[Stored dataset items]

BEGIN

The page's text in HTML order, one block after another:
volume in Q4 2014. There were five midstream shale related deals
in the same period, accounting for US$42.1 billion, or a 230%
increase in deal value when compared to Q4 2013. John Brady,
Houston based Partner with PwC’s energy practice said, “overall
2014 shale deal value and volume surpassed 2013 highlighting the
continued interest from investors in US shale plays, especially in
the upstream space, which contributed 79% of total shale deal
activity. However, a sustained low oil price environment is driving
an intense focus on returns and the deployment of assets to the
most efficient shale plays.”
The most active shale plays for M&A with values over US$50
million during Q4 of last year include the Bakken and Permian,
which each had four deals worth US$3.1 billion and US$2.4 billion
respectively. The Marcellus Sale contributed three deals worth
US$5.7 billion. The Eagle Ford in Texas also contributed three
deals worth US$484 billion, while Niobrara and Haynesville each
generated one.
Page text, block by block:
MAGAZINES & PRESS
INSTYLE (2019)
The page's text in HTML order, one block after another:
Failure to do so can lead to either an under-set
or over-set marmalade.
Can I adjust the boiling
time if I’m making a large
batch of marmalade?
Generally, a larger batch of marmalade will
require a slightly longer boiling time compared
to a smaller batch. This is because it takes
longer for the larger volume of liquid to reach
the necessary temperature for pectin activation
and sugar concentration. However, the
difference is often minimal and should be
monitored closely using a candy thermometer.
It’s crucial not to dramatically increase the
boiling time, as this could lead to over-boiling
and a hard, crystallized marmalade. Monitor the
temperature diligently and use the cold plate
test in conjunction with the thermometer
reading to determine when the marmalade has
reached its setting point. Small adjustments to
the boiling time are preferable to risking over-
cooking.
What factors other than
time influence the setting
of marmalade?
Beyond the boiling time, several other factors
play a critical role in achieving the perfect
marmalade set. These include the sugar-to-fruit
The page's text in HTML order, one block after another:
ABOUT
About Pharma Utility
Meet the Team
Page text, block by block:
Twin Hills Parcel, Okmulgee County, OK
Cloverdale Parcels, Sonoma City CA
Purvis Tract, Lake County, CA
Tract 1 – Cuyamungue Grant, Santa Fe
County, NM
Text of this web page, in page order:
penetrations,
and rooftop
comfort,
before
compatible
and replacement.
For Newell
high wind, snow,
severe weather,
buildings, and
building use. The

END

Instructions to follow:
Please write out the entries exactly, keeping every line intact.

Answer space:
The page's text in HTML order, one block after another:
volume in Q4 2014. There were five midstream shale related deals
in the same period, accounting for US$42.1 billion, or a 230%
increase in deal value when compared to Q4 2013. John Brady,
Houston based Partner with PwC’s energy practice said, “overall
2014 shale deal value and volume surpassed 2013 highlighting the
continued interest from investors in US shale plays, especially in
the upstream space, which contributed 79% of total shale deal
activity. However, a sustained low oil price environment is driving
an intense focus on returns and the deployment of assets to the
most efficient shale plays.”
The most active shale plays for M&A with values over US$50
million during Q4 of last year include the Bakken and Permian,
which each had four deals worth US$3.1 billion and US$2.4 billion
respectively. The Marcellus Sale contributed three deals worth
US$5.7 billion. The Eagle Ford in Texas also contributed three
deals worth US$484 billion, while Niobrara and Haynesville each
generated one.
Page text, block by block:
MAGAZINES & PRESS
INSTYLE (2019)
The page's text in HTML order, one block after another:
Failure to do so can lead to either an under-set
or over-set marmalade.
Can I adjust the boiling
time if I’m making a large
batch of marmalade?
Generally, a larger batch of marmalade will
require a slightly longer boiling time compared
to a smaller batch. This is because it takes
longer for the larger volume of liquid to reach
the necessary temperature for pectin activation
and sugar concentration. However, the
difference is often minimal and should be
monitored closely using a candy thermometer.
It’s crucial not to dramatically increase the
boiling time, as this could lead to over-boiling
and a hard, crystallized marmalade. Monitor the
temperature diligently and use the cold plate
test in conjunction with the thermometer
reading to determine when the marmalade has
reached its setting point. Small adjustments to
the boiling time are preferable to risking over-
cooking.
What factors other than
time influence the setting
of marmalade?
Beyond the boiling time, several other factors
play a critical role in achieving the perfect
marmalade set. These include the sugar-to-fruit
The page's text in HTML order, one block after another:
ABOUT
About Pharma Utility
Meet the Team
Page text, block by block:
Twin Hills Parcel, Okmulgee County, OK
Cloverdale Parcels, Sonoma City CA
Purvis Tract, Lake County, CA
Tract 1 – Cuyamungue Grant, Santa Fe
County, NM
Text of this web page, in page order:
penetrations,
and rooftop
comfort,
before
compatible
and replacement.
For Newell
high wind, snow,
severe weather,
buildings, and
building use. The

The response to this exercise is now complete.